# Some recent pens - first picture post



## Mintman (Oct 22, 2012)

The first is a Roman harvest fountain tip wrapped in ebony, the second is also a Roman Harvest FP in Red Mallee burl and the last is a Majestic JR RB in splated oak.


----------



## thewishman (Oct 22, 2012)

Nice pens, Marc.

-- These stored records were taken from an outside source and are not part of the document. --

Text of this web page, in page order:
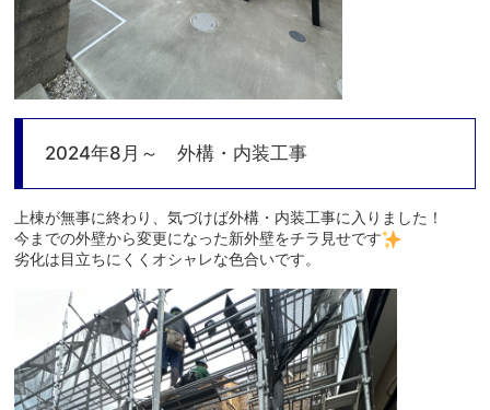
2024年8月～ 外構・内装工事
上棟が無事に終わり、気づけば外構・内装工事に入りました！
今までの外壁から変更になった新外壁をチラ見せです
劣化は目立ちにくくオシャレな色合いです。
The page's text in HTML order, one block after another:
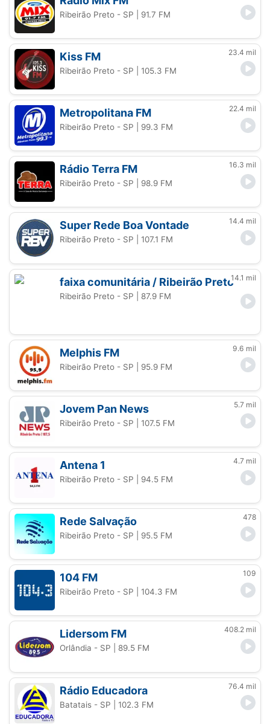
Ribeirão Preto - SP | 91.7 FM
Kiss FM 23.4 mil
Ribeirão Preto - SP | 105.3 FM
Metropolitana FM 22.4 mil
Ribeirão Preto - SP | 99.3 FM
Rádio Terra FM 16.3 mil
Ribeirão Preto - SP | 98.9 FM
Super Rede Boa Vontade 14.4 mil
Ribeirão Preto - SP | 107.1 FM
faixa comunitária / Ribeirão Preto14.1 mil
Ribeirão Preto - SP | 87.9 FM
Melphis FM 9.6 mil
Ribeirão Preto - SP | 95.9 FM
Jovem Pan News 5.7 mil
Ribeirão Preto - SP | 107.5 FM
Antena 1 4.7 mil
Ribeirão Preto - SP | 94.5 FM
Rede Salvação 478
Ribeirão Preto - SP | 95.5 FM
104 FM 109
Ribeirão Preto - SP | 104.3 FM
Lidersom FM 408.2 mil
Orlândia - SP | 89.5 FM
Rádio Educadora 76.4 mil
Batatais - SP | 102.3 FM

The ebony looks especially nice.


----------



## Mintman (Oct 22, 2012)

Thanks!  I've been resisting making that my carry pen!


----------



## thewishman (Oct 22, 2012)

"Resistance is futile."


----------



## plano_harry (Oct 22, 2012)

Beautiful!  I would love to have any on them, but the classic look on the ebony is probably my choice as well.  Very nice.

Harry


----------



## Fishinbo (Oct 23, 2012)

Enticing collection of pens.  
Neat and classy.


----------



## mrcook4570 (Oct 23, 2012)

All are very beautiful.  Nice work!


----------



## Cabhog (Nov 18, 2012)

Some good looking pens!


----------



## orlandopens (Nov 19, 2012)

Great looking pens!  I like to work with ebony and I love the elegant look.  But I have problems with the finish.  Care to share your process?


----------



## Mintman (Nov 19, 2012)

Thanks for all the comments!


Ken, I've had my best success with ebony by applying a couple of wipes with denatured alcohol after sanding and before applying ca.


----------



## NotURMailman (Nov 19, 2012)

That spalted oak pen is my favorite, but they are all great!


----------



## Fishinbo (Nov 20, 2012)

All of them are chic and majestic!





_________________________________

BandSaw Blades Online - Custom Welded Band Saw Blades


----------



## Gilrock (Nov 21, 2012)

The pens looks really nice.

I didn't see anyone mention this so you will get more folks viewing your pens if you post the thread in the Show Off Your Pens forum section Show Off Your Pens! - International Association of Penturners This forum is mainly for talking about how to take better photos and I know I just stumbled on this when checking to see if there were any new posts here recently.


----------